Sunday, April 13, 2014

Childless . . .

Understand that most of the people I know are near my age (late 30s). This certainly is not welcome but the arrow of time marches on, unconcerned by human affairs.

Is aging entropy? I mean, you do break down. Bones weaken, joints swell, organs begin to malfunction. We are not meant to be static throughout how many years we get, it's never certain of how long we get.

I have written tons about my damaged prostate gland. It still works but it hurts ALL the time. Aging in a male means BPH. When it happens to me, with the underlying problems I have had for nearly 8 years now, I do not know what will happen. I am consigned to hurt there in the center of my pelvic area for the rest of my life.

I mention it here because this pain makes it extremely hard to have sex. This pain will kill excitement like throwing a switch.

That happened to me in the last experience I had. In the moment, stop. I was so embarrassed. How do you explain that it hurts too much to continue?

It could have been the female I was with, kinda repulsive. Felt so uncomfortable after. Ashamed. Ashamed because is it fornication? Is that the only way I can have a sexual experience? I won't commit adultery. Some things are just wrong.

Why is sex important? Aside from the at-the-moment benefits, it can lead to the generation of a new life.

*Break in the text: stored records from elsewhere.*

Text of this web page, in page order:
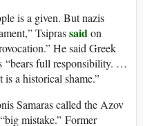
is a given. But nazis
Tsiprassaidon
He said Greek
“bears full responsibility. …
a historical shame.”
Samaras called the Azov
mistake.” Former

Okay, let me say that I have never finished in sex. Anxiety will cause a causal loop and give me too much stamina.

But I can easy with the m-thing. So what is it?

I am on SS. I get so much a month, I am on a fixed income. The government recognizes that this anxiety disorder is a specter that ruins any chance for a 'normal' life.

I am 38, I have never had any kids. My sister did, I mean, her son is 18 now. Why didn't I?

I have been inside for most of my life. I write, I listen to music. I don't go outside like I used to.

Oh, sunlight, like a blazing sea, just everywhere. It feels so uncomfortable  to me.

I do want to make new friends. I do want a new girlfriend actually from Texas. It can't be that hard to find one.

But as long as I have anxiety disorder, it's never going to happen.

What prompted this?

Well, on facebook, my friends just flood the news feed with pictures of their kids. I know it is pride and showing off but it is extremely harmful to people like me who can't for whatever reason.

If I was to have a kid in the next two years, which cannot be ruled out because I intend to try to go out this summer, I wouldn't post pictures of them. Why? I would have pictures, tons of them, I like taking pictures. I just think others don't need to see every little thing.

Their pictures are harmful. Ruffle my anxiety feathers. It is unintentional cruelty.